Risk 1: Re-traumatization

Displaying violent artifacts could trigger survivors.

 

Solution: Contextualize with care; offer counseling services at exhibits.

 

Risk 2: Political Exploitation

Ruling parties may sanitize history; opposition may weaponize pain.

 

Solution: Independent curatorial boards with diverse representation.

 

Risk 3: Commercialization of Pain

Turning trauma into “dark tourism.”

 

Solution: Free entry; focus on education, not entertainment.

 

7. Learning from Kenyan Community-Led Initiatives

The Uwiano Platform:

Collects peace messages, artwork, and songs from election periods.

 

Showcases how communities built bridges.

 

Shalom-SCCRR’s “Objects of Reconciliation”:

Exhibits shared tools, inter-ethnic marriage gifts, and peace treaties from conflict regions.

 

Artists’ Responses:

Painters like Michael Soi and sculptors like Magdalene Odundo have created works from election debris.

 

8. A Proposed Framework: Kenya’s Election Memory Project

Four Pillars:

Collect – Gather artifacts from all sides, all elections since 1992.

 

Curate – Involve historians, survivors, artists, and psychologists.

 

Contextualize – Explain the “why” behind each object.

 

Converse – Use exhibits to host intergenerational dialogues.

 

Potential Home:

A National Democracy Museum (independent, non-partisan).

 

Or a wing within the National Museum of Kenya.

 

9. Youth & Future Generations: Why This Matters Now

For Kenyans under 25:

 

2007 is a story, not a memory.

 

2017 is a vague childhood event.

 

Without tangible artifacts, these critical chapters risk becoming mythologized or forgotten—repeating past mistakes.

 

Conclusion: From Artifacts to Art-ifacts of Healing

Political memorabilia preservation isn’t just about saving objects—it’s about honoring experiences, validating pain, and seeding hope.

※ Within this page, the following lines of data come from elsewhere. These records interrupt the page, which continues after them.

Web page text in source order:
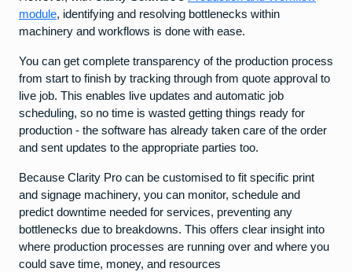
module, identifying and resolving bottlenecks within
machinery and workflows is done with ease.
You can get complete transparency of the production process
from start to finish by tracking through from quote approval to
live job. This enables live updates and automatic job
scheduling, so no time is wasted getting things ready for
production - the software has already taken care of the order
and sent updates to the appropriate parties too.
Because Clarity Pro can be customised to fit specific print
and signage machinery, you can monitor, schedule and
predict downtime needed for services, preventing any
bottlenecks due to breakdowns. This offers clear insight into
where production processes are running over and where you
could save time, money, and resources
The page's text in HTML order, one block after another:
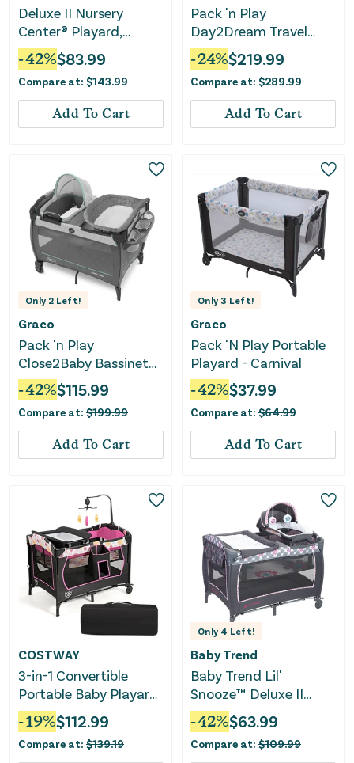
Deluxe II Nursery
Center® Playard,
Bluebell
-42%$83.99
Compare at: $143.99
Add To Cart
Pack 'n Play
Day2Dream Travel
Bassinet - Lo
-24%$219.99
Compare at: $289.99
Add To Cart
Only 2 Left!
Graco
Pack 'n Play
Close2Baby Bassinet
Playard
-42%$115.99
Compare at: $199.99
Add To Cart
Only 3 Left!
Graco
Pack 'N Play Portable
Playard - Carnival
-42%$37.99
Compare at: $64.99
Add To Cart
COSTWAY
3-in-1 Convertible
Portable Baby Playard
With Music Box and
Wheel and Brakes-Pink
-19%$112.99
Compare at: $139.19
Only 4 Left!
Baby Trend
Baby Trend Lil'
Snooze™ Deluxe II
Nursery Center®
Playard, Daisy Dots
-42%$63.99
Compare at: $109.99
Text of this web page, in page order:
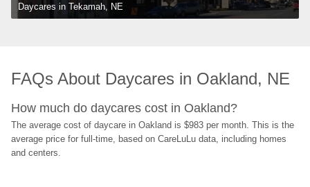
Daycares in Tekamah, NE
FAQs About Daycares in Oakland, NE
How much do daycares cost in Oakland?
The average cost of daycare in Oakland is $983 per month. This is the
average price for full-time, based on CareLuLu data, including homes
and centers.
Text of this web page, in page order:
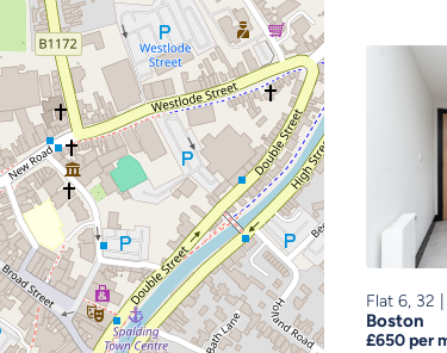
Flat 6, 32
Boston
£650 per
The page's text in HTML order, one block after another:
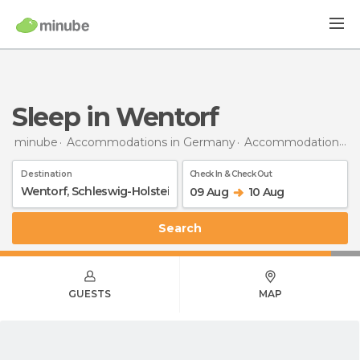
Sleep in Wentorf
minube Accommodations in Germany Accommodations in Schleswig-Holstein
Destination Check In & Check Out
09 Aug 10 Aug
Search
GUESTS MAP
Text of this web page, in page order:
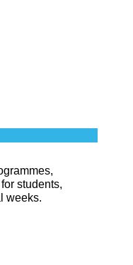
students,
weeks.
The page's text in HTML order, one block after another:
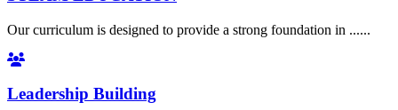
Our curriculum is designed to provide a strong foundation in ......
Leadership Building
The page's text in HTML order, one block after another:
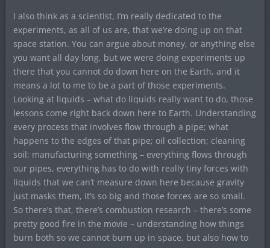
I also think as a scientist, I’m really dedicated to the
experiments, as all of us are, that we’re doing up on that
space station. You can argue about money, or anything else
you want all day long, but we were doing experiments up
there that you cannot do down here on the Earth, and it
means a lot to me to be a part of those experiments.
Looking at liquids – what do liquids really want to do, those
lessons come right back down here to Earth. Understanding
every process that involves flow through a pipe; what
happens to the edges of that pipe; oil collection; cleaning
soil; manufacturing something – everything flows through
our pipes, everything has to do with really tiny forces with
liquids that we can’t measure down here because gravity
just masks them, it’s so big and those forces are so small.
So there’s that, there’s combustion research – there’s some
pretty good fire in the movie – understanding how things
burn both so we cannot burn up in space, but also how to
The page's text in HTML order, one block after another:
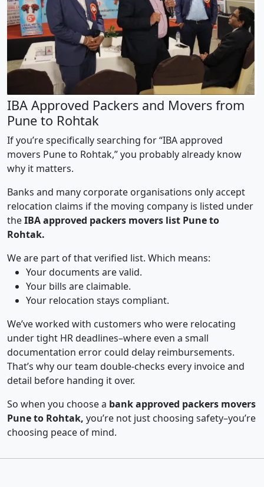
IBA Approved Packers and Movers from
Pune to Rohtak
If you’re specifically searching for “IBA approved
movers Pune to Rohtak,” you probably already know
why it matters.
Banks and many corporate organisations only accept
relocation claims if the moving company is listed under
theIBA approved packers movers list Pune to
Rohtak.
We are part of that verified list. Which means:
Your documents are valid.
Your bills are claimable.
Your relocation stays compliant.
We’ve worked with customers who were relocating
under tight HR deadlines–where even a small
documentation error could delay reimbursements.
That’s why our team double-checks every invoice and
detail before handing it over.
So when you choose a bank approved packers movers
Pune to Rohtak, you’re not just choosing safety–you’re
choosing peace of mind.
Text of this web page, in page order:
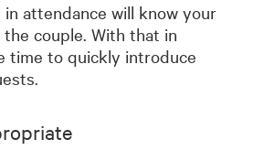
attendance will know your
couple. With that in
time to quickly introduce
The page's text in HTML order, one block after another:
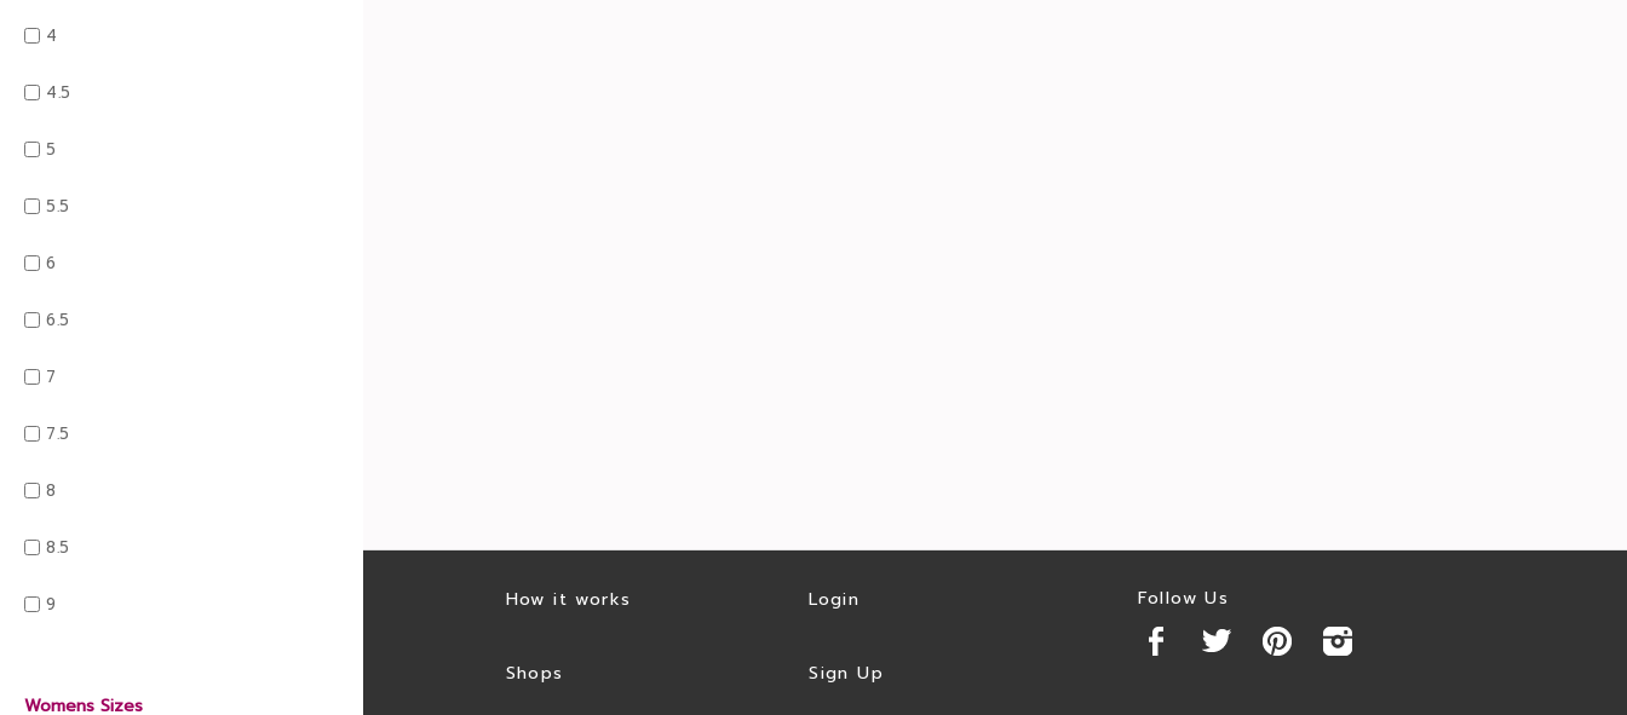
4
4.5
5
5.5
6
6.5
7
7.5
8
8.5
9
Womens Sizes
How it works
Shops
Login
Sign Up
Follow Us

Kenya’s journey toward true reconciliation may well depend on its willingness to look courageously at its material past—the hammers that raised hopes and the broken objects that tell quieter, harder truths.

 

As we restore Raila’s hammer to display, let’s also create space for the crutches, the burnt IDs, and the mended pots—for in their silent testimony lies the possibility of a nation that remembers, learns, and heals.